When Is Debt Dangerous?
Generally speaking, debt only becomes a real problem when a company can't easily pay it off, either by raising capital or with its own cash flow. If things get really bad, the lenders can take control of the business. However, a more frequent (but still costly) occurrence is where a company must issue shares at bargain-basement prices, permanently diluting shareholders, just to shore up its balance sheet. Of course, debt can be an important tool in businesses, particularly capital heavy businesses. The first step when considering a company's debt levels is to consider its cash and debt together.

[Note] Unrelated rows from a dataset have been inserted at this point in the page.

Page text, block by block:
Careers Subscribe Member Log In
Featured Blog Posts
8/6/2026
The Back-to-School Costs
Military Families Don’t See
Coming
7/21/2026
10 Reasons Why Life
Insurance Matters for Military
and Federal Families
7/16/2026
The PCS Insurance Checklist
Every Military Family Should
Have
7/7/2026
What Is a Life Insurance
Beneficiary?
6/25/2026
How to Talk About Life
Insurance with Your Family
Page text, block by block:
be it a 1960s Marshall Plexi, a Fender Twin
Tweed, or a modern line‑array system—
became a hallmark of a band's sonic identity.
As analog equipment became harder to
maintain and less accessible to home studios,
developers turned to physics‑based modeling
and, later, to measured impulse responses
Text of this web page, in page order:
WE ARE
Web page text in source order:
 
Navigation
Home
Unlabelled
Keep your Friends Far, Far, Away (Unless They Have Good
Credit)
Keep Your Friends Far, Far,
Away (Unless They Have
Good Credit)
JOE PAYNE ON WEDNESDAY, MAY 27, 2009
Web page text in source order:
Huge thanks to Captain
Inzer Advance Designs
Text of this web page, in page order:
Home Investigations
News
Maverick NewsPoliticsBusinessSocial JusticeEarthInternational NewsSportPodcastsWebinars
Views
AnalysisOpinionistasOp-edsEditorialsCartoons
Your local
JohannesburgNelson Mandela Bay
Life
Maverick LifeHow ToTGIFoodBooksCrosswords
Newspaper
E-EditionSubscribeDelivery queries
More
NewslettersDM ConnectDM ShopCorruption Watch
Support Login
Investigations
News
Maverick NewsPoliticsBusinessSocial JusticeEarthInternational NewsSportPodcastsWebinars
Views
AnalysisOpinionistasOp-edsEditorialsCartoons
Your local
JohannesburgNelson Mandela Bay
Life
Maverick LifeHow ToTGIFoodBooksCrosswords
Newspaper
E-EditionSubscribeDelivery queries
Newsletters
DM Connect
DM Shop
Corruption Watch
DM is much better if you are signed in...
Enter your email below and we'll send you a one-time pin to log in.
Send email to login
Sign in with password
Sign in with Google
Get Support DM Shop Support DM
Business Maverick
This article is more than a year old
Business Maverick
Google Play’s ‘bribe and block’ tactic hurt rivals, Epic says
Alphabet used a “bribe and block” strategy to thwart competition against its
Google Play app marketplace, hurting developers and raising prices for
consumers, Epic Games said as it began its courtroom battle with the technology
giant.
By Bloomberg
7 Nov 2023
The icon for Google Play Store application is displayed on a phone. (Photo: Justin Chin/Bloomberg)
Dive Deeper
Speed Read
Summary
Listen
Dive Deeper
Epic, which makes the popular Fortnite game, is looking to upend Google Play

See our latest analysis for Exide Industries
What Is Exide Industries's Net Debt?
You can click the graphic below for the historical numbers, but it shows that as of September 2024 Exide Industries had ₹14.4b of debt, an increase on ₹3.13b, over one year. However, it also had ₹5.11b in cash, and so its net debt is ₹9.32b.

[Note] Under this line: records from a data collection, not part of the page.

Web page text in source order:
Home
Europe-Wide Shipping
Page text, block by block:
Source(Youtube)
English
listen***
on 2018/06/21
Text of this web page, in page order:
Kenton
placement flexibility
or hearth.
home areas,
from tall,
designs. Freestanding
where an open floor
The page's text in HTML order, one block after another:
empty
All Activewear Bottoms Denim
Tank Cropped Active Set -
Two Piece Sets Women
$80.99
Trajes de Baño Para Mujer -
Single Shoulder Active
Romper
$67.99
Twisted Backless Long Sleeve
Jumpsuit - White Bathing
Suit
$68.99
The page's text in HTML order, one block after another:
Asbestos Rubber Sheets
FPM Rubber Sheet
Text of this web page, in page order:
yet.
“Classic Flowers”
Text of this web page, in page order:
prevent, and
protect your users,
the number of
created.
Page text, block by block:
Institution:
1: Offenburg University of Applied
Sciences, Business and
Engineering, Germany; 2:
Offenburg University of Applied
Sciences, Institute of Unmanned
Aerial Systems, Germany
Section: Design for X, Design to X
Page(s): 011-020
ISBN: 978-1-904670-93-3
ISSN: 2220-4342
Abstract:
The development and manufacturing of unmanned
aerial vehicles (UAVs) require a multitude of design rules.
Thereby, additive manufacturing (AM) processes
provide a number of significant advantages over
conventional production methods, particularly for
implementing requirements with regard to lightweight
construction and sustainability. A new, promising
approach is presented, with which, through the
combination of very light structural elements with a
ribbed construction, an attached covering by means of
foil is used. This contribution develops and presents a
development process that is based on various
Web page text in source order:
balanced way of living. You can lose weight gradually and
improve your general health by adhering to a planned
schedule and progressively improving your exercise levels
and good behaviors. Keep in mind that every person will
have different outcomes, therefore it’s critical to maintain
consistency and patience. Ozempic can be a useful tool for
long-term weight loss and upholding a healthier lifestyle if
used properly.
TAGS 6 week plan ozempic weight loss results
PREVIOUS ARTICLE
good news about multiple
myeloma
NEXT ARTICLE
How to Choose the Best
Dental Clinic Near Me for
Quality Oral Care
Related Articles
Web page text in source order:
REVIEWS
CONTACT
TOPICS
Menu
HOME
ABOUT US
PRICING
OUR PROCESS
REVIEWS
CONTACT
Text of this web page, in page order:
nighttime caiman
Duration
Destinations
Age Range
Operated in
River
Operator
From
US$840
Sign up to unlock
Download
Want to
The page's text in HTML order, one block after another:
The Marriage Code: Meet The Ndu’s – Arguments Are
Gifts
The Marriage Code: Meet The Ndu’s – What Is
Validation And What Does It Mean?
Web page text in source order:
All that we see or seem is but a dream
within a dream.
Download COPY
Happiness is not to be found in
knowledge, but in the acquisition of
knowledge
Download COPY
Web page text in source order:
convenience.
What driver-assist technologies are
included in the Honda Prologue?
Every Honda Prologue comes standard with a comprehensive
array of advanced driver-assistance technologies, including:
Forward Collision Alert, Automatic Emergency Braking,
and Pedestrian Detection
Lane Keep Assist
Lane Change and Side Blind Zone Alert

A Look At Exide Industries' Liabilities
Zooming in on the latest balance sheet data, we can see that Exide Industries had liabilities of ₹49.6b due within 12 months and liabilities of ₹14.8b due beyond that. Offsetting this, it had ₹5.11b in cash and ₹13.9b in receivables that were due within 12 months. So its liabilities outweigh the sum of its cash and (near-term) receivables by ₹45.4b.

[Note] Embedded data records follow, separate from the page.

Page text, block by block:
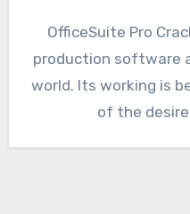
OfficeSuite Pro
production software
world. Its working is
of the
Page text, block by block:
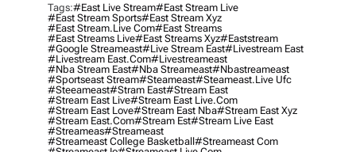
Tags:#east Live Stream#east Stream Live
#east Stream Sports#east Stream Xyz
#east Stream.live Com#east Streams
#east Streams Live#east Streams Xyz#eaststream
#google Streameast#live Stream East#livestream East
#livestream East.com#livestreameast
#nba Stream East#nba Streameast#nbastreameast
#sportseast Stream#Steameast#steameast.live Ufc
#steeameast#stram East#stream East
#stream East Live#stream East Live.com
#stream East Love#stream East Nba#stream East Xyz
#stream East.com#stream Est#stream Live East
#streameas#streameast
#streameast College Basketball#streameast Com
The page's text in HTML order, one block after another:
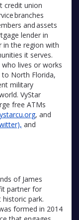
credit union
branches
and assets
lender in
in the region with
it serves.
lives or works
North Florida,
military
VyStar
free ATMs
, and
and
of James
partner for
historic park.
formed in 2014
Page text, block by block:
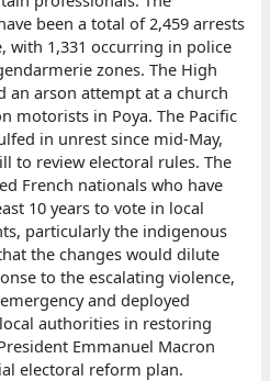
been a total of 2,459 arrests
with 1,331 occurring in police
zones. The High
an arson attempt at a church
motorists in Poya. The Pacific
in unrest since mid-May,
to review electoral rules. The
French nationals who have
10 years to vote in local
particularly the indigenous
the changes would dilute
to the escalating violence,
and deployed
authorities in restoring
Emmanuel Macron
electoral reform plan.
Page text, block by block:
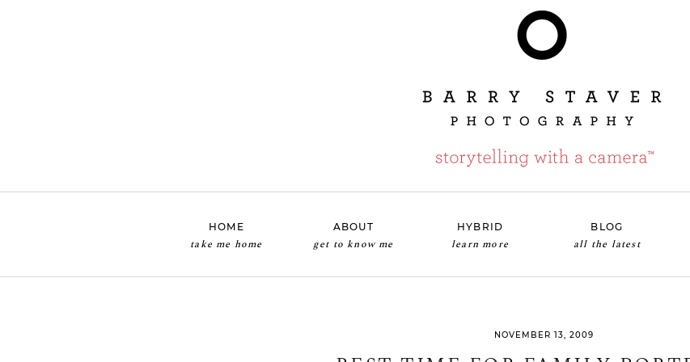
HOME
take me home get to know me
ABOUT
learn more
HYBRID
all the latest
BLOG
NOVEMBER 13, 2009
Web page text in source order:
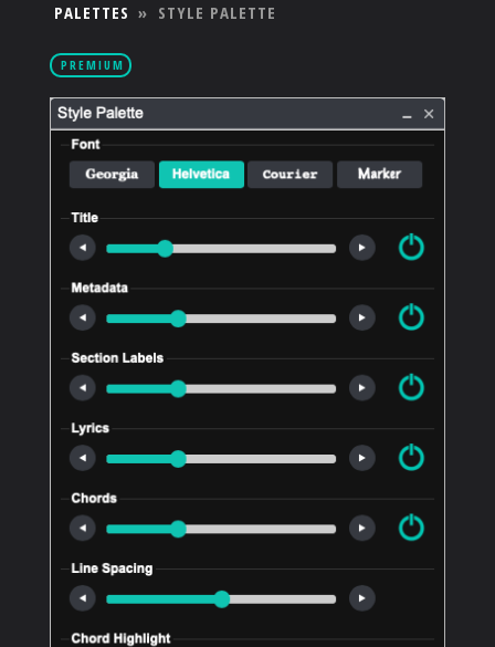
PRODUCTS
SUPPORT
SIGN IN
PALETTES » STYLE PALETTE
PREMIUM

Given Exide Industries has a market capitalization of ₹383.4b, it's hard to believe these liabilities pose much threat. But there are sufficient liabilities that we would certainly recommend shareholders continue to monitor the balance sheet, going forward.
We measure a company's debt load relative to its earnings power by looking at its net debt divided by its earnings before interest, tax, depreciation, and amortization (EBITDA) and by calculating how easily its earnings before interest and tax (EBIT) cover its interest expense (interest cover). This way, we consider both the absolute quantum of the debt, as well as the interest rates paid on it.
Exide Industries has a low net debt to EBITDA ratio of only 0.52. And its EBIT easily covers its interest expense, being 12.1 times the size. So you could argue it is no more threatened by its debt than an elephant is by a mouse. The good news is that Exide Industries has increased its EBIT by 6.4% over twelve months, which should ease any concerns about debt repayment. The balance sheet is clearly the area to focus on when you are analysing debt. But ultimately the future profitability of the business will decide if Exide Industries can strengthen its balance sheet over time. So if you're focused on the future you can check out this free report showing analyst profit forecasts.
Finally, a business needs free cash flow to pay off debt; accounting profits just don't cut it. So it's worth checking how much of that EBIT is backed by free cash flow. Over the last three years, Exide Industries saw substantial negative free cash flow, in total. While investors are no doubt expecting a reversal of that situation in due course, it clearly does mean its use of debt is more risky.
Our View
Based on what we've seen Exide Industries is not finding it easy, given its conversion of EBIT to free cash flow, but the other factors we considered give us cause to be optimistic. In particular, we are dazzled with its interest cover. Looking at all this data makes us feel a little cautious about Exide Industries's debt levels. While debt does have its upside in higher potential returns, we think shareholders should definitely consider how debt levels might make the stock more risky. The balance sheet is clearly the area to focus on when you are analysing debt. But ultimately, every company can contain risks that exist outside of the balance sheet. Case in point: We've spotted 2 warning signs for Exide Industries you should be aware of, and 1 of them is a bit concerning.
Of course, if you're the type of investor who prefers buying stocks without the burden of debt, then don't hesitate to discover our exclusive list of net cash growth stocks, today.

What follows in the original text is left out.